Re: The Combative Drawstroke

This is the same drawstroke I teach in my classes.

Like mentioned above, physics alone, the shortest distance from one point to another is a straight line. And this might work just fine if you're only throwing the gun out to full extension and only firing there. BUT, the key to shooting fast is getting the sights on target as quick as you can - afterall, you can't pull the trigger until your eyes can verify that barrel of the gun is pointing at your intended target. Therefore the quickest way to acquire a sight picture is to bring the gun straight up, rock with elbow and shoulder, and then extend out.

As soon as you rock the top of the slide should be in your lower peripheral vision of your dominant eye. For short distances (1yd or less) that's an aimed position and if your physical indices are good you should feel confident firing from this position (abeit your barrel might be aimed a little downwards).

After you've rocked the gun your support hand comes over and completes the "master grip" on the gun - again an aimed position.

Once the master grip is complete you can start pushing the gun out while bringing the gun's sights into your sightline. The important thing here is you don't want any excessive movements. Any extraneous motion has to be stopped before the sights are properly aligned - which takes extra time. Ideally once you pull the gun from the holster the only body parts that should be moving are your upper arm (rotating at the shoulder), and lower arm (rotating at the elbow). Keep the wrist relatively rigid so you're not moving your wrist and as your gun goes to extension you'll notice that your front sight will follow your sight line and the rear sights will just rotate up into position.

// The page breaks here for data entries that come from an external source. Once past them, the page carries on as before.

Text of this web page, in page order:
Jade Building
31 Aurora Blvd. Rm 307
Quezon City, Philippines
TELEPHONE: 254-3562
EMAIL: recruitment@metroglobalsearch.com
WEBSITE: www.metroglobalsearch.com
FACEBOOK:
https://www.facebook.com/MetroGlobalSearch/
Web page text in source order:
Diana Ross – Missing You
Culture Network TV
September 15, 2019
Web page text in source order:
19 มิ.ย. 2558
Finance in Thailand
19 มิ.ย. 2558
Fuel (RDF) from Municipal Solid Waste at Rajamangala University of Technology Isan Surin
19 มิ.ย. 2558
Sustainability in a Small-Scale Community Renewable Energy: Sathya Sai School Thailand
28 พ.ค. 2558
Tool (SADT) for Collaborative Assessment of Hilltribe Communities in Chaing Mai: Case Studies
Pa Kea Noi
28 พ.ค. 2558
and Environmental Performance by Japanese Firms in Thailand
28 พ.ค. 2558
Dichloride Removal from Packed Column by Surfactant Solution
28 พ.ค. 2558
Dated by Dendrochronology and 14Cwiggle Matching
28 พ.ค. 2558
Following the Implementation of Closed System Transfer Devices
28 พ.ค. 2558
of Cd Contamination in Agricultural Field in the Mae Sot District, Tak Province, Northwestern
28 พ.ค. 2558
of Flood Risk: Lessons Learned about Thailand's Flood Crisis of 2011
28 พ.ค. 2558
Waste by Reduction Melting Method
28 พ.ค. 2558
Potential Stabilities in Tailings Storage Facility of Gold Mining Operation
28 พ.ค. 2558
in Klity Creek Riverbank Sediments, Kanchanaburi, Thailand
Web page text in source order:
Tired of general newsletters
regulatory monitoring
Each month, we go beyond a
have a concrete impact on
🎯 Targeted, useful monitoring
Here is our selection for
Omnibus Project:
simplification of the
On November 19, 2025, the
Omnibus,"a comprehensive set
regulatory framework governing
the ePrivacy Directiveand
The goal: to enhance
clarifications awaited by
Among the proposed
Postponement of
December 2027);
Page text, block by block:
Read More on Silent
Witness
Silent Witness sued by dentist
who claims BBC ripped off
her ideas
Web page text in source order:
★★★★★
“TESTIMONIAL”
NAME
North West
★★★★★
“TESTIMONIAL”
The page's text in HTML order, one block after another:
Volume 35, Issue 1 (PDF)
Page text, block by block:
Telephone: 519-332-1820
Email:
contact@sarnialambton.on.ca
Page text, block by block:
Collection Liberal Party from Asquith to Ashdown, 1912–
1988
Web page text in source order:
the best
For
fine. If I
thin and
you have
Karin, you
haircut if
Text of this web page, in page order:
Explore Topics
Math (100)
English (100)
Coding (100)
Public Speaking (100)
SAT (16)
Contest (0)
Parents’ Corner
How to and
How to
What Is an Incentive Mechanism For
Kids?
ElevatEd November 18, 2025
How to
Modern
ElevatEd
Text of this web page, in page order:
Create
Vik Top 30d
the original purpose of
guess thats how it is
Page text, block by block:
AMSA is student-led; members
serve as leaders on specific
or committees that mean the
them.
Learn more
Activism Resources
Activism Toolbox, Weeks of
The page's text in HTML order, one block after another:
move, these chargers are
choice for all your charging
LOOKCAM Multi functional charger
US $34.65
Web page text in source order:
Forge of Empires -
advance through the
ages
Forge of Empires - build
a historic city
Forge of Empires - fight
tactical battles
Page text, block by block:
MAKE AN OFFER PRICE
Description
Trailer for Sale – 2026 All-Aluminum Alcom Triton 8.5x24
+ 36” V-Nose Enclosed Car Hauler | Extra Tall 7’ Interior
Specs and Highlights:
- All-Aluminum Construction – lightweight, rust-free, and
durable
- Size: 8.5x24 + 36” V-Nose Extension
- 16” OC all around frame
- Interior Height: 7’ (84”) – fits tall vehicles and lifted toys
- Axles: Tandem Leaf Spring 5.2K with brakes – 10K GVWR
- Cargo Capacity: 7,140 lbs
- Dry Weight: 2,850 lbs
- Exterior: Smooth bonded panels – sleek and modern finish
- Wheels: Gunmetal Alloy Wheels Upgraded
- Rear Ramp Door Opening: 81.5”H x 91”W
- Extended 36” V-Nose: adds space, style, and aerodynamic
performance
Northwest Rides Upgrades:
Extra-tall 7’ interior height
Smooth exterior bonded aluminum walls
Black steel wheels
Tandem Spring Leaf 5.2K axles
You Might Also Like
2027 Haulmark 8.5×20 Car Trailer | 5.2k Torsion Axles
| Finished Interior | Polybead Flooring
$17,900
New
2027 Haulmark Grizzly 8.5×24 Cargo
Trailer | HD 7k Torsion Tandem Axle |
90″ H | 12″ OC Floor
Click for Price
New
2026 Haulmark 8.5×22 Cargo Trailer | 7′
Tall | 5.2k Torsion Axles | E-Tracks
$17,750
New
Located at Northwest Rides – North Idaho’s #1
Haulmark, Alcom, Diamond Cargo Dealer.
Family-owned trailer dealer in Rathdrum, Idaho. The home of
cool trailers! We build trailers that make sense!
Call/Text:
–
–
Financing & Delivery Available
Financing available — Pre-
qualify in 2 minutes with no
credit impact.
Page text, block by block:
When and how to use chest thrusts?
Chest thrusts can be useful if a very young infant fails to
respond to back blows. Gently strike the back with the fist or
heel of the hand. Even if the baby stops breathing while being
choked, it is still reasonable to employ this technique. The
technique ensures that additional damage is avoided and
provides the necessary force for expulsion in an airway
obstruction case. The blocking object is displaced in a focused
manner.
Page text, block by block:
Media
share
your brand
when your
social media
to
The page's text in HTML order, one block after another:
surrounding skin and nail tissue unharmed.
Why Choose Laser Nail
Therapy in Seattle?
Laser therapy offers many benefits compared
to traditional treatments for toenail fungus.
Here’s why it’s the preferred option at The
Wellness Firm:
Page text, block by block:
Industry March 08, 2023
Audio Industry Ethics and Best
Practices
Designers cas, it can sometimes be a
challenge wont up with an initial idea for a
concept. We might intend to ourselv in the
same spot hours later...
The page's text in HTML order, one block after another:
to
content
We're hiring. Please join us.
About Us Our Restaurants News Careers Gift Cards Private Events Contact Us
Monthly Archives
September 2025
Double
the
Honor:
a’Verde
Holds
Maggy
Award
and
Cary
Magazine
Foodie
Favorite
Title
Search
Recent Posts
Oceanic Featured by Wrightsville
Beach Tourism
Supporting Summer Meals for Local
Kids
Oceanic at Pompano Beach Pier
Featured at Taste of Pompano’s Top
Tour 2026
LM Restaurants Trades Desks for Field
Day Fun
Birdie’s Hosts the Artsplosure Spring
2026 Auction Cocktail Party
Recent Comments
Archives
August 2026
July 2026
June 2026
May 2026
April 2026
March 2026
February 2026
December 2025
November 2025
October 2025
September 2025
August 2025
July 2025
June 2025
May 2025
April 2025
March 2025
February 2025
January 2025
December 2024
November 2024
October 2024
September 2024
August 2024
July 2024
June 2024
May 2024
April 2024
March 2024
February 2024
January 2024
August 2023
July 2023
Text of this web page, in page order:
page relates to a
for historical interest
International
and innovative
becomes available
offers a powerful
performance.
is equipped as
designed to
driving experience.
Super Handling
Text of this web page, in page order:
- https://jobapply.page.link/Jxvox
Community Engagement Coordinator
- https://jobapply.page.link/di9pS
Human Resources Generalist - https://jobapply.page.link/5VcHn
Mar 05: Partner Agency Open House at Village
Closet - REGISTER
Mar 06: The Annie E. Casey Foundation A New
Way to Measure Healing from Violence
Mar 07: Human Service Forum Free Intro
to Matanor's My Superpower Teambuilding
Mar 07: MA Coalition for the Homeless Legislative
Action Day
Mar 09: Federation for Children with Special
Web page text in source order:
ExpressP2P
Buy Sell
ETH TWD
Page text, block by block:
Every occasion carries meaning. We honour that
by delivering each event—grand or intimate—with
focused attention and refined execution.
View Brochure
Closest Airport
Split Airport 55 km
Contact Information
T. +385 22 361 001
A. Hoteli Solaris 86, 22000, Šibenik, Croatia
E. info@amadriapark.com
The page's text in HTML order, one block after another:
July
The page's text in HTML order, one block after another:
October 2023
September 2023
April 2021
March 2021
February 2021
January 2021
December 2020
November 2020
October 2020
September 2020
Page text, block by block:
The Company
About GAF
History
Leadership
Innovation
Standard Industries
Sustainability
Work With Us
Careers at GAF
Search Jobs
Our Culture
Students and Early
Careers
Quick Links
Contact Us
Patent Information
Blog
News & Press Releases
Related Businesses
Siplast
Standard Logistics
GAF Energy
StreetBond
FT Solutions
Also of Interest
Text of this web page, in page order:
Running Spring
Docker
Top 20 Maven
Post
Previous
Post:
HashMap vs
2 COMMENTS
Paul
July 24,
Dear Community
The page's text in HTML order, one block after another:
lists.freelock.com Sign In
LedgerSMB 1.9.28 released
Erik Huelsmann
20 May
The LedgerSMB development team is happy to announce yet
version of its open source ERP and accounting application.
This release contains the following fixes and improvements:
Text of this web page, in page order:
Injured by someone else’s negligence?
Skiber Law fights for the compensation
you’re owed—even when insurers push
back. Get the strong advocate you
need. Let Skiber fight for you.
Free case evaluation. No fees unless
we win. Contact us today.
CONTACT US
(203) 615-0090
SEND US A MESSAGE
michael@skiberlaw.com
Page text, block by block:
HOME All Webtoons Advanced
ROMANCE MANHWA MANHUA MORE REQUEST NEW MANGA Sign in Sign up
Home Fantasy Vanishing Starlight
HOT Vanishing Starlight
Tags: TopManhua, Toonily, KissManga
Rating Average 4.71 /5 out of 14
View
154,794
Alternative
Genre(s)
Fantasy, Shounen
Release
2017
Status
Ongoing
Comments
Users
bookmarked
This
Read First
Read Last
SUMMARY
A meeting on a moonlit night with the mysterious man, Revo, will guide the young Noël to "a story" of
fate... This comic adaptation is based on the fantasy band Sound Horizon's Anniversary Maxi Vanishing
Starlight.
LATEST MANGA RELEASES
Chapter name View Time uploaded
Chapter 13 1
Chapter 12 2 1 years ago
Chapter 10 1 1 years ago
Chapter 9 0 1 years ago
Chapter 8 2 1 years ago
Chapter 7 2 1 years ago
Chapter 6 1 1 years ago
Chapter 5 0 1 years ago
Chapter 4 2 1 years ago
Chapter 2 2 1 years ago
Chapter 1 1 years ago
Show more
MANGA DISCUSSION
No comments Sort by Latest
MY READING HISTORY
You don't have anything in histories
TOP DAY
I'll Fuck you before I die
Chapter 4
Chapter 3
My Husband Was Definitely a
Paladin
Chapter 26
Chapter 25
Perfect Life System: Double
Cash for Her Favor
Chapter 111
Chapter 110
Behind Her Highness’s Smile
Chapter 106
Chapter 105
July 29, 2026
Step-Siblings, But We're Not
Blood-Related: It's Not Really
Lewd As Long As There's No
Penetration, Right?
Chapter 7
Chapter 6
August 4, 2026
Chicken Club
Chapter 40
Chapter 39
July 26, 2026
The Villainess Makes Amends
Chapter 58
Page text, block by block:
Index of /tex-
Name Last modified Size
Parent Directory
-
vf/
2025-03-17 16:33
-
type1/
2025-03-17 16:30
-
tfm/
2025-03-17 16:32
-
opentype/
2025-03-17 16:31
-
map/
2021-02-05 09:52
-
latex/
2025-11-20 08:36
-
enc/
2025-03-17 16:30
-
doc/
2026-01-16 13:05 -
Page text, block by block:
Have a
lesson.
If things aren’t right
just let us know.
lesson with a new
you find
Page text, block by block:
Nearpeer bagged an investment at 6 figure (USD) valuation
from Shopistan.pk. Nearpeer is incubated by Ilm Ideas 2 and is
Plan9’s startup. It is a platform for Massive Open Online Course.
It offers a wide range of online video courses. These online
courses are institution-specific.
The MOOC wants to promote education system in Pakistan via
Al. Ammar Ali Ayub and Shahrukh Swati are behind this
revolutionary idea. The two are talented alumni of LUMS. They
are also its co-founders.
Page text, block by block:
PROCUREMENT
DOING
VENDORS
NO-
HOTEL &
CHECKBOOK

If a closer-range shot is needed (meaning breaking a shot somewhere between rocking the gun at the shoulder and full extension) then you can go ahead and a bend at the wrist. By inducing a third degree of movement (shoulder, elbow, wrist) you'l sacrifice a little bit of accuracy and stability, but gain speed. Besides, if the target is close enough that you need to break a shot before full extension then you don't need to be extremely acurate anyway. I've trained for a number of years like this and this is my level of comfort: 1yd or less - shoot after rocking just as the mizzle clears the horizontal, 2 to 5yds - shoot at 50% extension, 5 to 7yds - shoot at 75% extension, >7yds - shoot at full extension.

If you're going to use your gun defensively then don't train to always break the shot at full extension as you will do this in real life regardless of the aggressor's range. Going to full extension on a target that's 3yds and closing fast is a really bad idea and there's a good chance they're going to grapple with your gun hand. As the target closes in you want to draw the gun closer to your body and shoot from a more compressed position. You'll sacrifice accuracy, but gain speed. Defensive gun handling is all about balancing accuracy and speed to produce the shot needed on demand. IE: Taking a 25yd headshot on an active shooter may require maximizing accuracy (thumbing hammer back on a DA/SA pistol, deep breaths, perfect grip, stance, sight alignment etc) vs. taking a shot on a knife-wielding target 7yds out and going full-sprint towards you.

Here are some benchmarks I try to shoot for (no pun intended):
(Full concealed carry @ 5o'clock in a minotaur holster, closed front shirt - 8" circle accuracy standard)
Break shot after rocking gun horizontal: 0.8 to 1sec (1yd target)
Break Shot at full extension: 1.5 to 1.8sec (3yd target)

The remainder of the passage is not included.